** Opening DATA block **

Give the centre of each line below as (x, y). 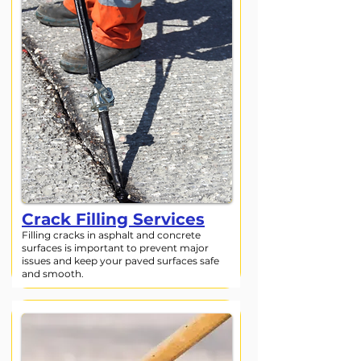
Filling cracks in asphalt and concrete (111, 235)
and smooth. (53, 274)
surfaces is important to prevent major (115, 248)
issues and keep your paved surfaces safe (120, 261)
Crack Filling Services (113, 219)
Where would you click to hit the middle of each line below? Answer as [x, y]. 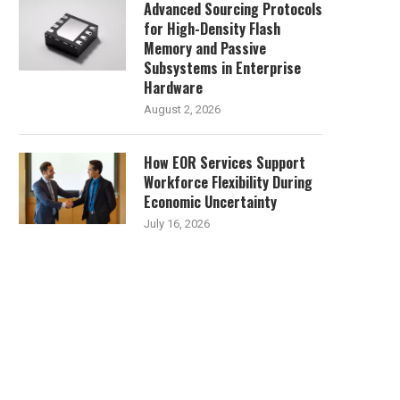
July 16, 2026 [177, 223]
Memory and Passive [205, 48]
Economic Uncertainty [210, 201]
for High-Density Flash [212, 28]
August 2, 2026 [182, 109]
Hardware [173, 87]
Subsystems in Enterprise [222, 67]
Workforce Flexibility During [228, 182]
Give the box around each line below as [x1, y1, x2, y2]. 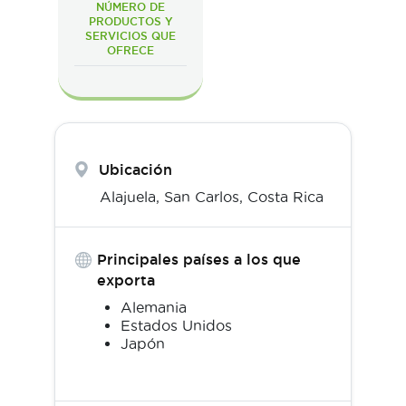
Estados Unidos [121, 316, 232, 333]
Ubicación [99, 160, 172, 178]
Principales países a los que [96, 250, 301, 267]
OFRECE [107, 43, 154, 56]
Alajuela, [100, 188, 164, 205]
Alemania [121, 298, 187, 315]
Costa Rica [247, 188, 324, 205]
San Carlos [164, 188, 239, 205]
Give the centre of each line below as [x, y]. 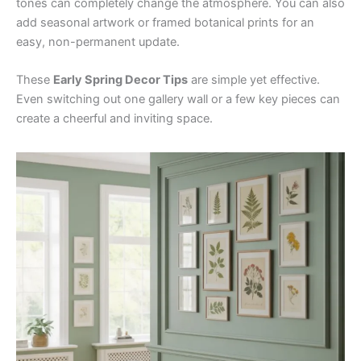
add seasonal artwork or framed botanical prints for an [165, 23]
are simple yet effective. [254, 80]
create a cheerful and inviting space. [114, 119]
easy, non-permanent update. [98, 42]
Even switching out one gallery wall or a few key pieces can [178, 100]
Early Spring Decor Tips [120, 80]
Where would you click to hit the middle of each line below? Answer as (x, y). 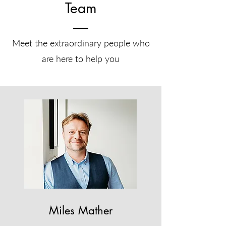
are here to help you (81, 59)
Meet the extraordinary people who (81, 43)
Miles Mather (81, 210)
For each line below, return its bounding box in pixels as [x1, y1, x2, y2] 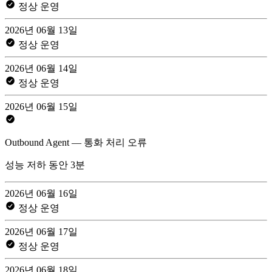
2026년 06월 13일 [5, 24, 78, 35]
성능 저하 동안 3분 [5, 159, 85, 170]
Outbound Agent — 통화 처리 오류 [5, 137, 147, 148]
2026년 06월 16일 [5, 188, 78, 199]
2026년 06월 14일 [5, 63, 78, 73]
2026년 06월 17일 [5, 226, 78, 237]
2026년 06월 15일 [5, 101, 78, 112]
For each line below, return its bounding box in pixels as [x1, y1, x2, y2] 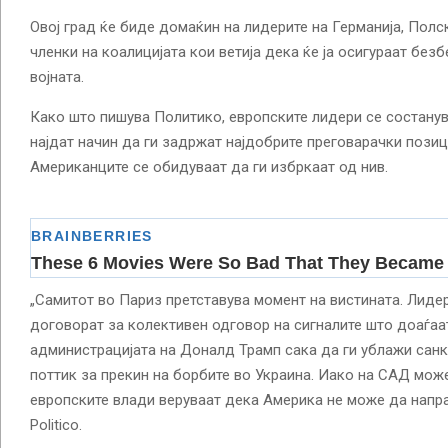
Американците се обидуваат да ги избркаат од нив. [30, 157, 388, 176]
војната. [30, 67, 84, 86]
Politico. [30, 415, 82, 434]
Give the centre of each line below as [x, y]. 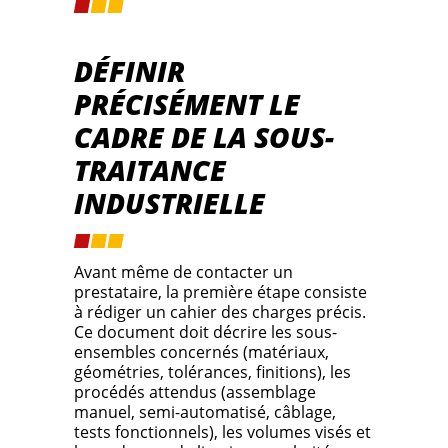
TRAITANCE [150, 170]
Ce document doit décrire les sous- [205, 332]
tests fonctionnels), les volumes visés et [222, 432]
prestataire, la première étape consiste [220, 292]
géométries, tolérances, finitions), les [212, 372]
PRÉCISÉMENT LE [187, 104]
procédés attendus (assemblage [195, 392]
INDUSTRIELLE [169, 203]
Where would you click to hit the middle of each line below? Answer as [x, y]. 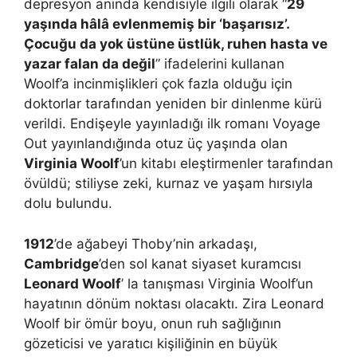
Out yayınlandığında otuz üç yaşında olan [156, 143]
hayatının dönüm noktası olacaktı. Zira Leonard [174, 303]
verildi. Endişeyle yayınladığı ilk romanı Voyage [172, 124]
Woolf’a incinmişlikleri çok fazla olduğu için [158, 84]
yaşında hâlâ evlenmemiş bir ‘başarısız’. [157, 24]
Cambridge [61, 263]
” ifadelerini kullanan [220, 64]
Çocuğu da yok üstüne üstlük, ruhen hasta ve [176, 44]
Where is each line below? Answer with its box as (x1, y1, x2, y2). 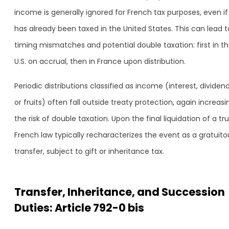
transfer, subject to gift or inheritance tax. (14, 146, 164, 156)
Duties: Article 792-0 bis (14, 200, 144, 215)
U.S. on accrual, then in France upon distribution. (14, 56, 186, 66)
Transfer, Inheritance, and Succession (14, 185, 225, 199)

** Closing DATA block **

# WORK ORDER:
Could you copy exactly the line containing "Duties: Article 792-0 bis (14, 200, 144, 215)" and each line after it through the end of the records, and nothing else?

# TASK ANSWER:
Duties: Article 792-0 bis (14, 200, 144, 215)
U.S. on accrual, then in France upon distribution. (14, 56, 186, 66)
Transfer, Inheritance, and Succession (14, 185, 225, 199)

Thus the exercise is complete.